Settlement Methods
This choice is typically driven by accounting considerations/implications. Standard options include:
Full physical settlement (the issuers delivers shares upon conversion);
Cash Settlement (the issuer delivers the value of the shares in cash);
Flexible Settlement (“instrument X”) - the issuer can choose to deliver physical shares, cash, or a combination thereof;
Net Share Settlement (“instrument C”) - the issuer must deliver the principal amount in cash and may use cash, shares or a combination thereof for the remainder.
SEC-Registered Issues vs. Rule 144A
“Well-known Seasoned Issuers” (“WKSIs”) - public companies with a market cap in excess of $700m may use an automatically effective SEC shelf registration statement to issue convertible securities. There is no delay in SEC review.
If a non-WKSI does not have an effective SEC shelf registration statement covering convertible securities, the issuer can use Rule 144A, allowing for fast execution and to avoid SEC review.
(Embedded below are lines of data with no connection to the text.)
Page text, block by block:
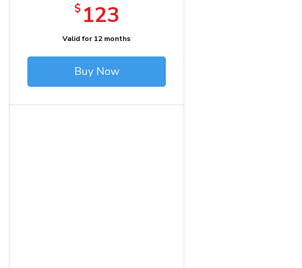
$ 123
Valid for 12 months
Buy Now
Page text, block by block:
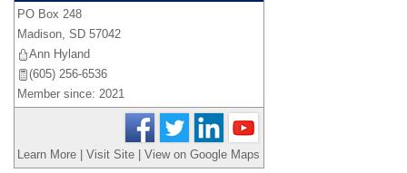
PO Box 248
Madison, SD 57042
Ann Hyland
(605) 256-6536
Member since: 2021
Learn More Visit Site View on Google Maps
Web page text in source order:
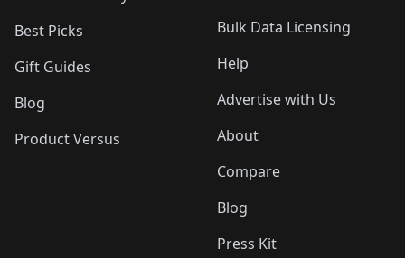
Best Picks
Gift Guides
Blog
Product Versus
Bulk Data Licensing
Help
Advertise with Us
About
Compare
Blog
Press Kit
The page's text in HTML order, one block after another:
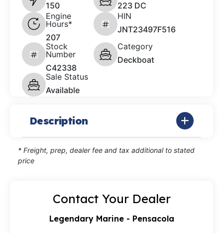
150
223 DC
Engine
Hours*
207
HIN
JNT23497F516
Stock
Number
C42338
Category
Deckboat
Sale Status
Available
Description
* Freight, prep, dealer fee and tax additional to stated
price
Contact Your Dealer
Legendary Marine - Pensacola
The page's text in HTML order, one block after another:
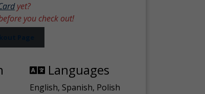
yet?
you check out!
Languages
English, Spanish, Polish
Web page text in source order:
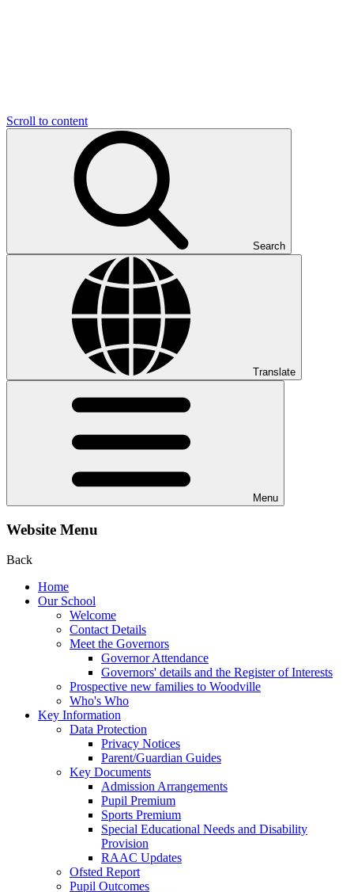
Scroll to content
Search
Translate
Menu
Website Menu
Back
Home
Our School
Welcome
Contact Details
Meet the Governors
Governor Attendance
Governors' details and the Register of Interests
Prospective new families to Woodville
Who's Who
Key Information
Data Protection
Privacy Notices
Parent/Guardian Guides
Key Documents
Admission Arrangements
Pupil Premium
Sports Premium
Special Educational Needs and Disability
Provision
RAAC Updates
Ofsted Report
Pupil Outcomes
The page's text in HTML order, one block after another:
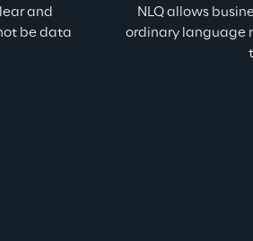
and
be data
NLQ allows
ordinary language
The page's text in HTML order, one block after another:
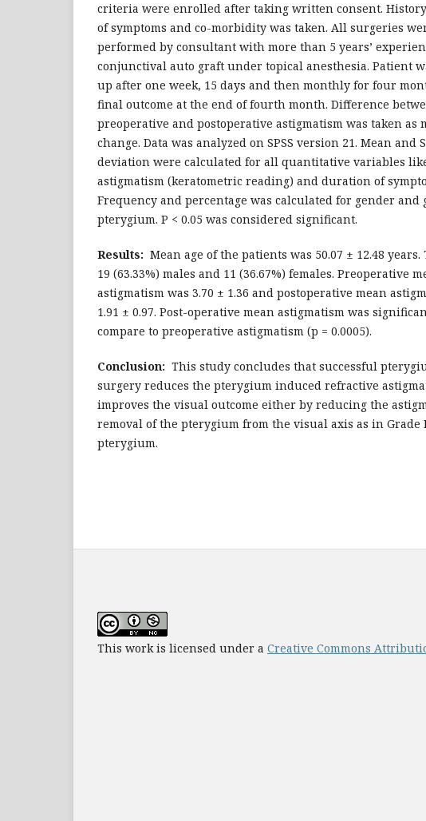
criteria were enrolled after taking written consent.
of symptoms and co-morbidity was taken. All surgeries
performed by consultant with more than 5 years’
conjunctival auto graft under topical anesthesia. Patient
up after one week, 15 days and then monthly for four
final outcome at the end of fourth month. Difference
preoperative and postoperative astigmatism was taken as
change. Data was analyzed on SPSS version 21. Mean and
deviation were calculated for all quantitative variables
astigmatism (keratometric reading) and duration of
Frequency and percentage was calculated for gender and
pterygium. P < 0.05 was considered significant.
Results: Mean age of the patients was 50.07 ± 12.48
19 (63.33%) males and 11 (36.67%) females. Preoperative
astigmatism was 3.70 ± 1.36 and postoperative mean
1.91 ± 0.97. Post-operative mean astigmatism was
compare to preoperative astigmatism (p = 0.0005).
Conclusion: This study concludes that successful
surgery reduces the pterygium induced refractive
improves the visual outcome either by reducing the
removal of the pterygium from the visual axis as in Grade
pterygium.
This work is licensed under a Creative Commons
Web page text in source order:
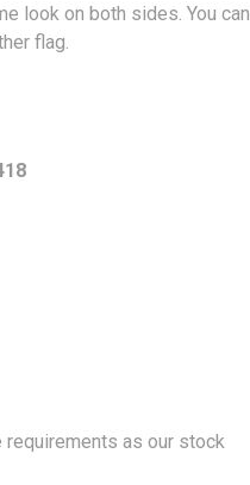
look on both sides. You can
flag.
requirements as our stock
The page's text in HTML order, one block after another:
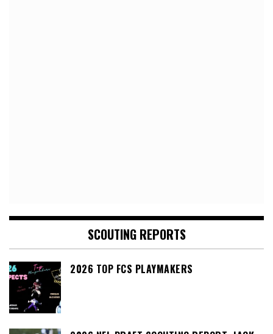
SCOUTING REPORTS
2026 TOP FCS PLAYMAKERS
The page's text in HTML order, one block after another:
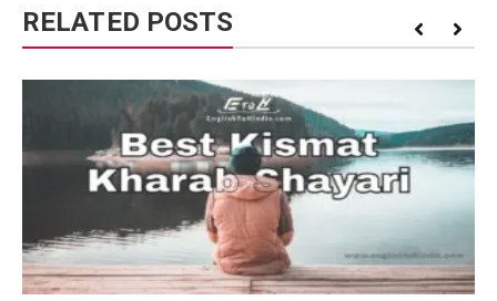
RELATED POSTS
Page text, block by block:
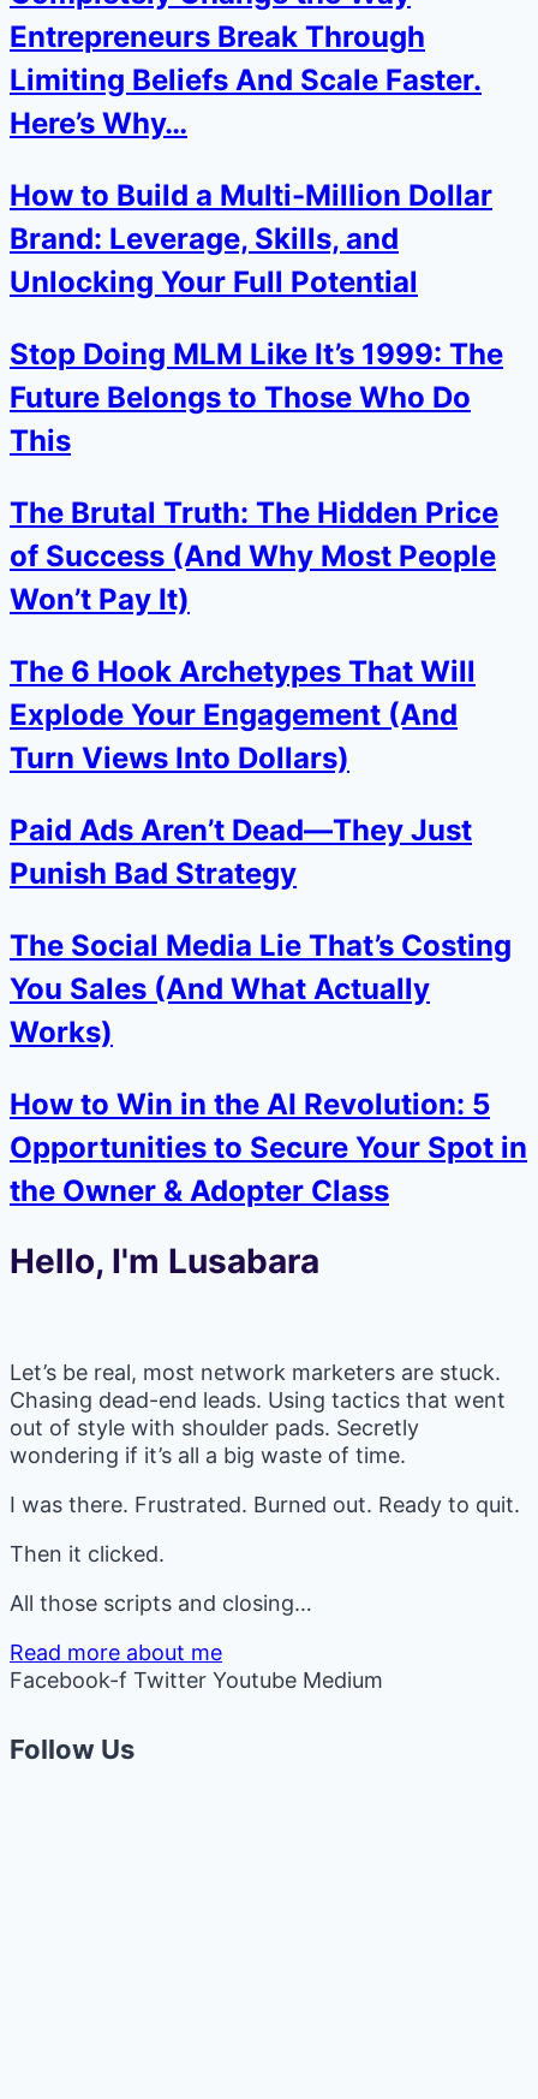
Entrepreneurs Break Through
Limiting Beliefs And Scale Faster.
Here’s Why…
How to Build a Multi-Million Dollar
Brand: Leverage, Skills, and
Unlocking Your Full Potential
Stop Doing MLM Like It’s 1999: The
Future Belongs to Those Who Do
This
The Brutal Truth: The Hidden Price
of Success (And Why Most People
Won’t Pay It)
The 6 Hook Archetypes That Will
Explode Your Engagement (And
Turn Views Into Dollars)
Paid Ads Aren’t Dead—They Just
Punish Bad Strategy
The Social Media Lie That’s Costing
You Sales (And What Actually
Works)
How to Win in the AI Revolution: 5
Opportunities to Secure Your Spot in
the Owner & Adopter Class
Hello, I'm Lusabara
Let’s be real, most network marketers are stuck.
Chasing dead-end leads. Using tactics that went
out of style with shoulder pads. Secretly
wondering if it’s all a big waste of time.
I was there. Frustrated. Burned out. Ready to quit.
Then it clicked.
All those scripts and closing…
Read more about me
Facebook-f Twitter Youtube Medium
Follow Us
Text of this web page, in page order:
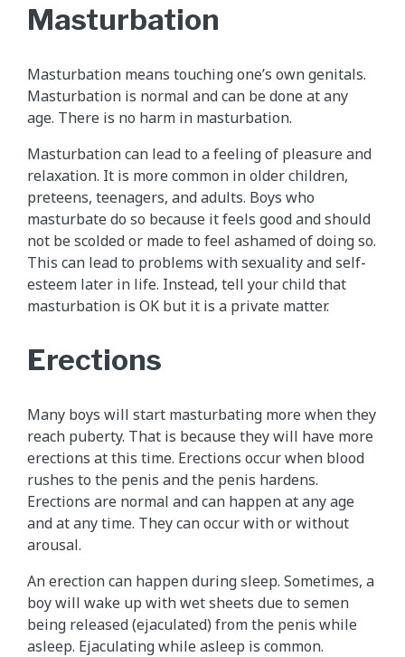
Masturbation
Masturbation means touching one’s own genitals.
Masturbation is normal and can be done at any
age. There is no harm in masturbation.
Masturbation can lead to a feeling of pleasure and
relaxation. It is more common in older children,
preteens, teenagers, and adults. Boys who
masturbate do so because it feels good and should
not be scolded or made to feel ashamed of doing so.
This can lead to problems with sexuality and self-
esteem later in life. Instead, tell your child that
masturbation is OK but it is a private matter.
Erections
Many boys will start masturbating more when they
reach puberty. That is because they will have more
erections at this time. Erections occur when blood
rushes to the penis and the penis hardens.
Erections are normal and can happen at any age
and at any time. They can occur with or without
arousal.
An erection can happen during sleep. Sometimes, a
boy will wake up with wet sheets due to semen
being released (ejaculated) from the penis while
asleep. Ejaculating while asleep is common.

Rule 144A also exempts issuers from Regulation M, which can be helpful in managing dilution and offsets short selling by hedged investors, because it allows issuers to buyback shares concurrent to the issue.
Fundamental Changes
Fundamental changes language, included in convertible bond prospectuses/indentures, allow investors to put their convertible securities to the issuer at par or greater, based on a “make whole” provision or table.
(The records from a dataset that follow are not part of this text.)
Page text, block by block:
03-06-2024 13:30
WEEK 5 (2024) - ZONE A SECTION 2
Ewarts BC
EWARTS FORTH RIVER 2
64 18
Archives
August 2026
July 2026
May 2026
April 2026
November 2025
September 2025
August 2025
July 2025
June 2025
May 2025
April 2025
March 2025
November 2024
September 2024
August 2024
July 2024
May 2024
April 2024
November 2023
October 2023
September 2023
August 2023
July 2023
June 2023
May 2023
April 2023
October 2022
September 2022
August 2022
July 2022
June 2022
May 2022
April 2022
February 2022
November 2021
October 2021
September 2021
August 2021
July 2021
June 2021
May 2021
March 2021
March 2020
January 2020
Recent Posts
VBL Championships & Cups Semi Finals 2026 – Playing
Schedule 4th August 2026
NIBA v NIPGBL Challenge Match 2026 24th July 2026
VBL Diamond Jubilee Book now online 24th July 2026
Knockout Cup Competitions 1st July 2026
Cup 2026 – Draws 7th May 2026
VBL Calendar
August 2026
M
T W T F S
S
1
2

Fundamental changes include a change of control, disposition of “all or substantially all” assets of the issuer, or a transaction in which the existing stock is replaced by consideration that consists of less than 90% exchange traded securities, to give some examples.
Generally, owing to the loss of time-value-of-money, expressed as Theta, the further from maturity a change of control event occurs, the greater the premium paid to convertible investors.
Call Spreads
Issuers can offset their obligations under convertible security offerings - and manage equity dilution - by entering into over-the-counter derivative transactions, “call spreads”, with banks.
A call spread involved buying a call option on the underlying shares at the conversion price, offsetting the obligation to deliver shares or cash upon conversion.
The call option is subject to a cap price, hence “capped call transactions”, as commonly referred to in the US. The dealer does not deliver additional value to the issuer if the share price at conversion is above the cap price.
The issuer has synthetically increased the conversion price to the higher cap price, mitigation the dilution impact if notes are converted.